[Collection entries]
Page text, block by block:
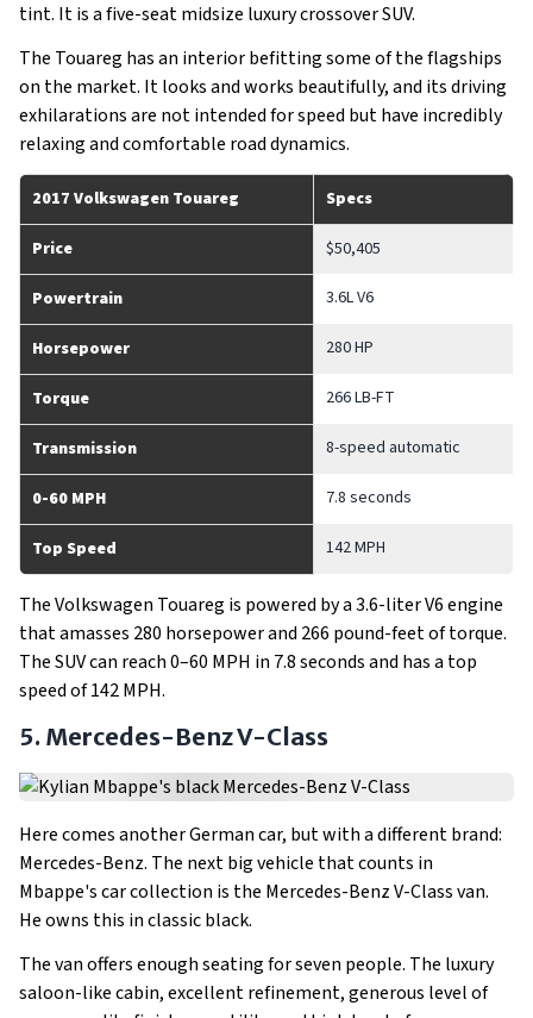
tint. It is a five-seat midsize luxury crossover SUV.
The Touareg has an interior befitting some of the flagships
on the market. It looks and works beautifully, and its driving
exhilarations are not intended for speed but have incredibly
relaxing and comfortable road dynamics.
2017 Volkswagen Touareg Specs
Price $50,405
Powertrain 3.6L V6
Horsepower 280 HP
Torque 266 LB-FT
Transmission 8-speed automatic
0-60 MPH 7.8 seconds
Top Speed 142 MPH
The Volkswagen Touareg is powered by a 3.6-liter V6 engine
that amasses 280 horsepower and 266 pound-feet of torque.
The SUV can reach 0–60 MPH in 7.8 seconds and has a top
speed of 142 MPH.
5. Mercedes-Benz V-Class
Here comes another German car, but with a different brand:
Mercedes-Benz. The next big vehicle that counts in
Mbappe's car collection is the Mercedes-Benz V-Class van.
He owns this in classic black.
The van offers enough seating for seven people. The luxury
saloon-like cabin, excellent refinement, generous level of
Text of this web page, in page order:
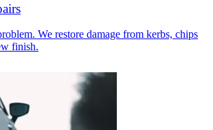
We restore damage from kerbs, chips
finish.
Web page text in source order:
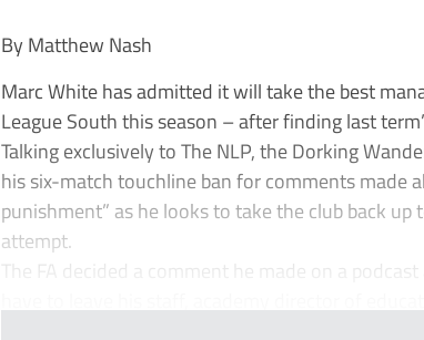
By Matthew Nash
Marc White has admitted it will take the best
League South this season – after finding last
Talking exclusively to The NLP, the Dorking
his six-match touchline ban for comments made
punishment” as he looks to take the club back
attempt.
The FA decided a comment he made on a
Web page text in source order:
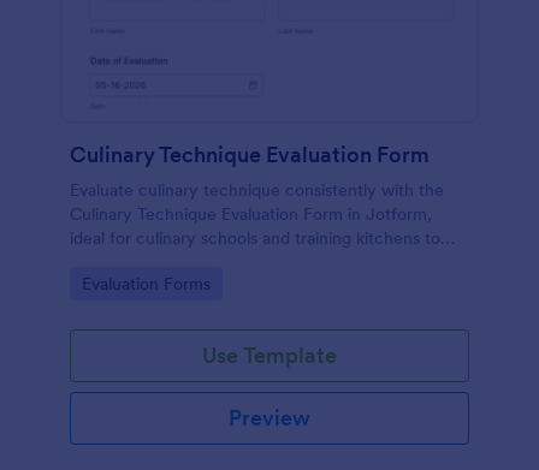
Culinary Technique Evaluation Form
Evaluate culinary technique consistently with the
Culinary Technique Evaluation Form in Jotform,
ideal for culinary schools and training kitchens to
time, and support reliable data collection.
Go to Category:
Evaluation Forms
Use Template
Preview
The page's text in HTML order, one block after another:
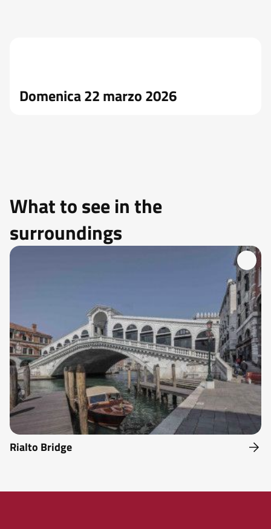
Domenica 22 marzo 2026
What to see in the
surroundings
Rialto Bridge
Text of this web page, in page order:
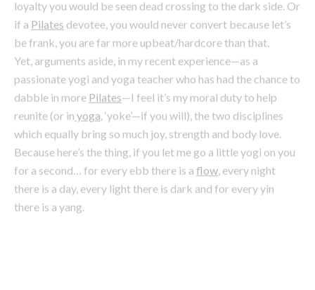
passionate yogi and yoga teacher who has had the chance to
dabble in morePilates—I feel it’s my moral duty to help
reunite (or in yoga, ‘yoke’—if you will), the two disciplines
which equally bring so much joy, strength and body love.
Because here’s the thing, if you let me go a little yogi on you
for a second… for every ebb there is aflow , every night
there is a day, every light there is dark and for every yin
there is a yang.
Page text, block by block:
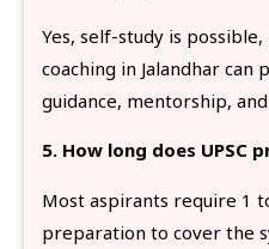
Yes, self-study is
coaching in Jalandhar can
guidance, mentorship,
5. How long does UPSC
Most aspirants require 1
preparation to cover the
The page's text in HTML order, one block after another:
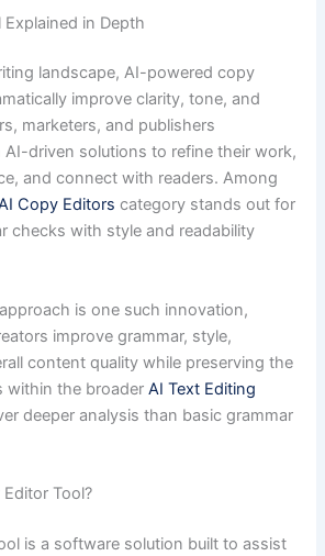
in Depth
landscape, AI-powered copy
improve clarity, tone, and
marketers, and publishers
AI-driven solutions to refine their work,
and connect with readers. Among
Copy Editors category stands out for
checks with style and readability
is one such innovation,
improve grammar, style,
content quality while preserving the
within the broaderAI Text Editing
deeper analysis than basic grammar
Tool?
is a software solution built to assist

[Problem to solve]:
Transcribe every line of the data exactly. No pictures go in the copy.

[Response below]:
Page text, block by block:
tint. It is a five-seat midsize luxury crossover SUV.
The Touareg has an interior befitting some of the flagships
on the market. It looks and works beautifully, and its driving
exhilarations are not intended for speed but have incredibly
relaxing and comfortable road dynamics.
2017 Volkswagen Touareg Specs
Price $50,405
Powertrain 3.6L V6
Horsepower 280 HP
Torque 266 LB-FT
Transmission 8-speed automatic
0-60 MPH 7.8 seconds
Top Speed 142 MPH
The Volkswagen Touareg is powered by a 3.6-liter V6 engine
that amasses 280 horsepower and 266 pound-feet of torque.
The SUV can reach 0–60 MPH in 7.8 seconds and has a top
speed of 142 MPH.
5. Mercedes-Benz V-Class
Here comes another German car, but with a different brand:
Mercedes-Benz. The next big vehicle that counts in
Mbappe's car collection is the Mercedes-Benz V-Class van.
He owns this in classic black.
The van offers enough seating for seven people. The luxury
saloon-like cabin, excellent refinement, generous level of
Text of this web page, in page order:
We restore damage from kerbs, chips
finish.
Web page text in source order:
By Matthew Nash
Marc White has admitted it will take the best
League South this season – after finding last
Talking exclusively to The NLP, the Dorking
his six-match touchline ban for comments made
punishment” as he looks to take the club back
attempt.
The FA decided a comment he made on a
Web page text in source order:
Culinary Technique Evaluation Form
Evaluate culinary technique consistently with the
Culinary Technique Evaluation Form in Jotform,
ideal for culinary schools and training kitchens to
time, and support reliable data collection.
Go to Category:
Evaluation Forms
Use Template
Preview
The page's text in HTML order, one block after another:
Domenica 22 marzo 2026
What to see in the
surroundings
Rialto Bridge
Text of this web page, in page order:
passionate yogi and yoga teacher who has had the chance to
dabble in morePilates—I feel it’s my moral duty to help
reunite (or in yoga, ‘yoke’—if you will), the two disciplines
which equally bring so much joy, strength and body love.
Because here’s the thing, if you let me go a little yogi on you
for a second… for every ebb there is aflow , every night
there is a day, every light there is dark and for every yin
there is a yang.
Page text, block by block:
Yes, self-study is
coaching in Jalandhar can
guidance, mentorship,
5. How long does UPSC
Most aspirants require 1
preparation to cover the
The page's text in HTML order, one block after another:
in Depth
landscape, AI-powered copy
improve clarity, tone, and
marketers, and publishers
AI-driven solutions to refine their work,
and connect with readers. Among
Copy Editors category stands out for
checks with style and readability
is one such innovation,
improve grammar, style,
content quality while preserving the
within the broaderAI Text Editing
deeper analysis than basic grammar
Tool?
is a software solution built to assist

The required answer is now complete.